Reichardt has here both contracted and expanded her style, narrowing her focus onto the most specific and sometimes slightest of incidents to convey her drama, while broadening her thematic horizons. Though much of the film is made up of simple tasks such as the group walking, fixing a wheel or preparing meals, they build an accelerating sense of importance. As the characters, especially the women, emerge from the anonymity of their bonnets and beards to take on personalities, they come to seem less like ciphers and more like people.

While the film is in its way challenging and rigorous, this is not insular, hair-shirt filmmaking.

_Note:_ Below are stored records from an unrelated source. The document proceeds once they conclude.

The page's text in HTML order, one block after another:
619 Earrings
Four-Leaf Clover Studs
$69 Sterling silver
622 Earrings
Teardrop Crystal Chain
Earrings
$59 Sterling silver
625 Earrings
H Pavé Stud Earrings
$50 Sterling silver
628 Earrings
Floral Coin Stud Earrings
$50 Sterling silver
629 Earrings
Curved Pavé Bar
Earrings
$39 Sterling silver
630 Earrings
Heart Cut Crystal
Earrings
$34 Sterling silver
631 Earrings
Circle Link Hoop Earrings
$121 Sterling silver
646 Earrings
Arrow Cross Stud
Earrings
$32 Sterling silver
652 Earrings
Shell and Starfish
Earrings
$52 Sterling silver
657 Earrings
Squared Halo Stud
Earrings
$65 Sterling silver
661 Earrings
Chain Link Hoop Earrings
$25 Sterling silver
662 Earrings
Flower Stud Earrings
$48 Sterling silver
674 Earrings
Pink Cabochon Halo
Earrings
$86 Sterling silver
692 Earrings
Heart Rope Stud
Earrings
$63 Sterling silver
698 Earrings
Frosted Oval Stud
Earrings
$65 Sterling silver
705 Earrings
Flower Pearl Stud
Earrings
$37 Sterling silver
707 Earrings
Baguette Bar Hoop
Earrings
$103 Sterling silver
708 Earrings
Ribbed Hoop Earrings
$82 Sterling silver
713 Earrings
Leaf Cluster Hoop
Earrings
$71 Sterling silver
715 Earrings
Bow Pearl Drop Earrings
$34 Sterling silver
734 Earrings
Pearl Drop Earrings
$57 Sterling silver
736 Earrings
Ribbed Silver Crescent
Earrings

The movie is Reichardt’s most accessible film and there is no reason it couldn’t appeal to the same people who buy albums by Fleet Foxes or turned up to see ‘There Will Be Blood.’ As well, the recent popularity of ‘heritage brand’ clothing -- made by companies in business for decades or longer -- and even the recent Levi’s ad campaign celebrating the wonders of manual labor and genuine work, show to my mind that ‘Meek’s Cutoff’ is tapping into undercurrents of something already in the cultural consciousness.

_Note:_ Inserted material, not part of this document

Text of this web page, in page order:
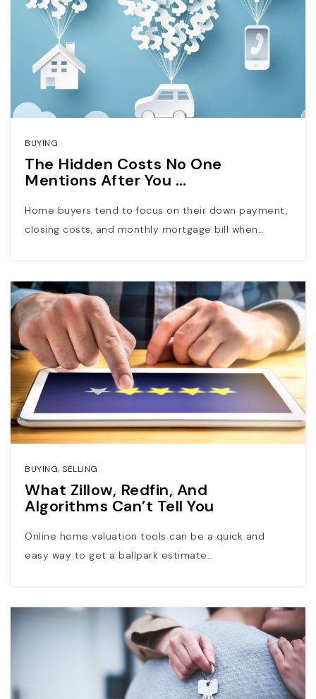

(Although, to perhaps allow another perspective on the film, a man next to me leaned over unprompted at one point during the screening and said, ‘It’s kind of boring.’ Later, as the credits began, he also asked, ‘Where’s the after-party?’ Make of that what you will.)

For the Q&A Reichardt, who premiered the film at the Venice Film Festival, was joined onstage by actors Henderson and Huff. Greenwood and Patton had been seen in the venue earlier, but did not participate.

‘I’m not going to talk about the ending,’ Reichardt initially said when asked about the film’s enigmatic, open-ended finale. (In short, it is not concretely resolved whether the settlers find water or reach a destination.)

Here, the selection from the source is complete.